For each line below that includes the word "pixels", make a copy.

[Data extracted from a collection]
*** Block opens ***
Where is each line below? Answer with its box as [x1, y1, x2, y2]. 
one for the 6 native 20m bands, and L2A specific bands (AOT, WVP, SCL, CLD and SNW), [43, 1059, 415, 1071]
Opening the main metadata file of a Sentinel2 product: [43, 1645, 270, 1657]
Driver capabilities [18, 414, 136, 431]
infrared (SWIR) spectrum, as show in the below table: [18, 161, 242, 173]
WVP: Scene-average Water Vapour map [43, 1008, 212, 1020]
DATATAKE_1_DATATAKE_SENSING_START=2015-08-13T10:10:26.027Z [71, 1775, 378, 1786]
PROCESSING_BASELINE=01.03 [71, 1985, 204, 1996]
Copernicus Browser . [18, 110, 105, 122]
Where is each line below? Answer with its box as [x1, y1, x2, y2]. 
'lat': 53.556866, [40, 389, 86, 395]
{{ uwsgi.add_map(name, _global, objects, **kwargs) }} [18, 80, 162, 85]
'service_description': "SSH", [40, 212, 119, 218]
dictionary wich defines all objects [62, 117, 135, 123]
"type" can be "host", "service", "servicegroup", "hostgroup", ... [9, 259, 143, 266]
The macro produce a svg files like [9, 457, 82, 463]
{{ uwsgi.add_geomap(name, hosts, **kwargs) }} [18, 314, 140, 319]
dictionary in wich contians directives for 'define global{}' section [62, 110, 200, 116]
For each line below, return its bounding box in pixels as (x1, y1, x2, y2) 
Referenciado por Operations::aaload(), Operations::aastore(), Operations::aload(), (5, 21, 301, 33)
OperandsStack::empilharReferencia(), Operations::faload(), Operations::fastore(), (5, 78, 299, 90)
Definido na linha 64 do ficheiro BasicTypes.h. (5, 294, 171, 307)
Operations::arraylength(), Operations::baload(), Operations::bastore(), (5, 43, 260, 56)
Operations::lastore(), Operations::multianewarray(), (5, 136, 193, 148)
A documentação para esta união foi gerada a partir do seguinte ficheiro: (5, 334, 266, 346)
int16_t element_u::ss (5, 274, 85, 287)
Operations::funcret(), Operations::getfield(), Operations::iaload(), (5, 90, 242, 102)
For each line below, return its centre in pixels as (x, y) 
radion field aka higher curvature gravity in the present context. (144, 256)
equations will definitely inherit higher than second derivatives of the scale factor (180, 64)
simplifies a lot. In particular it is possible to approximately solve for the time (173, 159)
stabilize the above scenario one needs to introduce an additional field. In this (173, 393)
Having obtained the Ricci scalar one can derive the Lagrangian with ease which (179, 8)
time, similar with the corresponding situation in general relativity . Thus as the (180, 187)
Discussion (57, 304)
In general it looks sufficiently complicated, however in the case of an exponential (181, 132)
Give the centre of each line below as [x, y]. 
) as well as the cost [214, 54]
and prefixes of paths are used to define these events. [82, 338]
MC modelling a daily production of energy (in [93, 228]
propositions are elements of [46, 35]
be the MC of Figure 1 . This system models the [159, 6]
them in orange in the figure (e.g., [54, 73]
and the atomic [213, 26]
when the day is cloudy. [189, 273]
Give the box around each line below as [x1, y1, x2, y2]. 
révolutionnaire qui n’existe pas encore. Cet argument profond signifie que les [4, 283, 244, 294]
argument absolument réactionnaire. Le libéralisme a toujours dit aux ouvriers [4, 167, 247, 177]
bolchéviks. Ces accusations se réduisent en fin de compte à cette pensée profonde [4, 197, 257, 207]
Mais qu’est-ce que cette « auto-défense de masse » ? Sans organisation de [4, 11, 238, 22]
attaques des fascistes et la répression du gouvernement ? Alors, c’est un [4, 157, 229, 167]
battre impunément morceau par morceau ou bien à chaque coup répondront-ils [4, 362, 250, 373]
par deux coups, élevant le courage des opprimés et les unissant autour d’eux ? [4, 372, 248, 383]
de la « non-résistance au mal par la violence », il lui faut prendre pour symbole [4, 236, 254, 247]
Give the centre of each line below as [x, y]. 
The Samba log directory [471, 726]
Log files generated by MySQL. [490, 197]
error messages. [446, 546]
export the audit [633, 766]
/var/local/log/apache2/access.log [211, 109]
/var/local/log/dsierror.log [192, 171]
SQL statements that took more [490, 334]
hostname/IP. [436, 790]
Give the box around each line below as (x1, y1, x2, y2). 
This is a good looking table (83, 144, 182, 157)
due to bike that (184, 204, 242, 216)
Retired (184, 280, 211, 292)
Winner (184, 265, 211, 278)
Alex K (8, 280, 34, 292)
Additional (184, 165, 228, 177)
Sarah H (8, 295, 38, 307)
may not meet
*** Block closes ***
### Task answer:
For each line below, return its bounding box in pixels as (x1, y1, x2, y2) 
For each line below, return its centre in pixels as (x, y) 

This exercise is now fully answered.